Затем Вадим Степанович сам переходит в наступление, он резонно заявляет, что заключенный заключенному рознь, если речь идет о насильниках и убийцах, то обращаться с ними надо еще строже, общественность требует применять к ним смертную казнь. Дальше — явно заготовленный, но не совсем корректный прием: он предлагает писателю встретиться с родителями недавно убитого в центре Москвы юноши, жертвы нашумевшего тогда преступления. Тикунов: «Разумеется, Солженицын отказался от встречи, он говорил только об облегчении участи заключенных, находящихся в исправительно-трудовых учреждениях».

По-видимому, последнее слово осталось за министром (судя по его изложению). Писатель не смог подобрать к нему ключи. Так что же, все в порядке в СССР с положением заключенных в местах лишения свободы? Нет, конечно.
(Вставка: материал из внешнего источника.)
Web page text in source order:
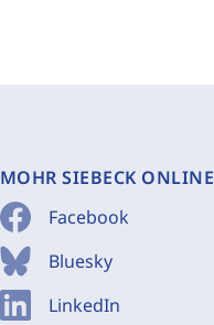
MOHR SIEBECK ONLINE
Facebook
Bluesky
LinkedIn
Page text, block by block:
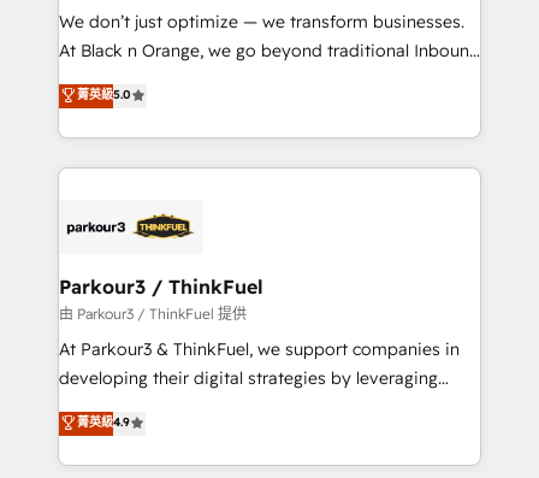
but small enough to listen. Our Services: HubSpot
implementations & data migration Custom AI agents
Website design Let’s turn your CRM into your growth
engine!
We don’t just optimize — we transform businesses.
At Black n Orange, we go beyond traditional Inbound
Marketing with our exclusive methodologies:
BOOMS and BOOST. Together, they form a powerful
combination that has driven success for over 800
businesses worldwide. As Elite HubSpot Partners, we
strategies that integrate data-driven marketing,
companies scale faster and smarter. 🔹 BOOMS:
Demand generation for all your buyers With BOOMS,
you invest in 100% of your buyers, accelerating your
growth and positioning yourself as an undisputed
transformation process A methodology designed to
implement HubSpot effectively and optimize your
菁英級5.0
Parkour3 / ThinkFuel
由 Parkour3 / ThinkFuel 提供
At Parkour3 & ThinkFuel, we support companies in
developing their digital strategies by leveraging
technologies and automating their marketing and
sales processes to generate growth. Our offer spans
from Strategy to Operations. We specialize in CRM
菁英級4.9
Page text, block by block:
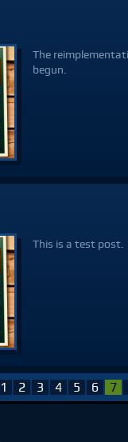
The
begun.
This is a test post.
1 2 3 4 5 6 7
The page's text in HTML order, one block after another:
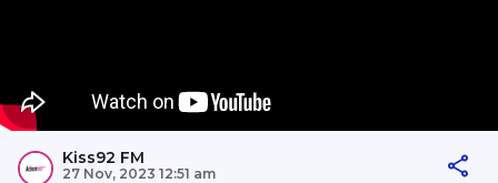
Kiss92 FM
27 Nov, 2023 12:51 am
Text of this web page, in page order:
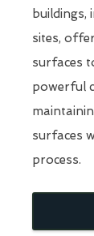
buildings,
sites,
surfaces
powerful
surfaces
process.
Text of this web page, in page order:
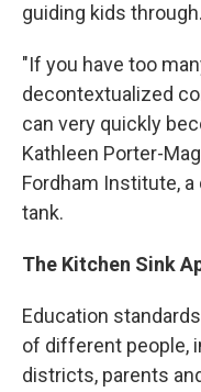
guiding kids through.
"If you have too
decontextualized
can very quickly
Kathleen Porter-
Fordham Institute,
tank.
The Kitchen Sink
Education
of different people,
districts, parents
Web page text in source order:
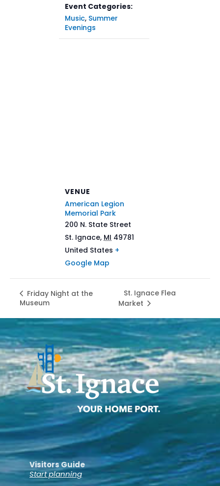
Event Categories:
Music, Summer
Evenings
VENUE
American Legion
Memorial Park
200 N. State Street
St. Ignace, MI 49781
United States +
Google Map
Friday Night at the
Museum
St. Ignace Flea
Market
Visitors Guide
Start planning
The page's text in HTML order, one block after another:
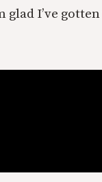
glad I’ve
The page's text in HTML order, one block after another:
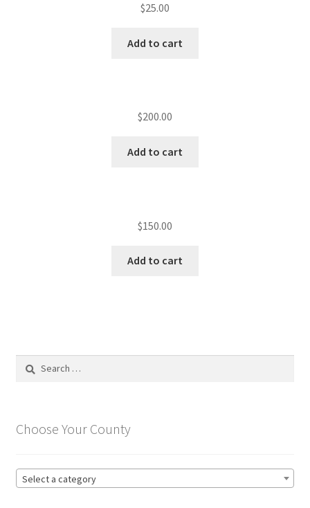
$25.00
Add to cart
$200.00
Add to cart
$150.00
Add to cart
Search
Choose Your County
Select a category

Сами эти места находились тогда в кошмарном состоянии (только при Щёлокове осужденные в колониях получат такие элементарные права, как возможность переписываться с близкими, покупать продукты на заработанные деньги). Вадим Степанович это знает. Он предпринимает немало усилий, чтобы облегчить положение лиц, совершивших неопасные преступления. Просто Тикунов уверен, что не дело общественности совать в это нос. Сами разберутся. Он не был большим политиком…

Несомненно, разговор Щёлокова с писателем-правозащитником проходил бы иначе. Вряд ли бы даже они спорили. Скорее, искали бы варианты, что можно сделать.

Ниже предлагается запись беседы автора книги с адвокатом Буниной (разговор состоялся в ноябре 2009 года).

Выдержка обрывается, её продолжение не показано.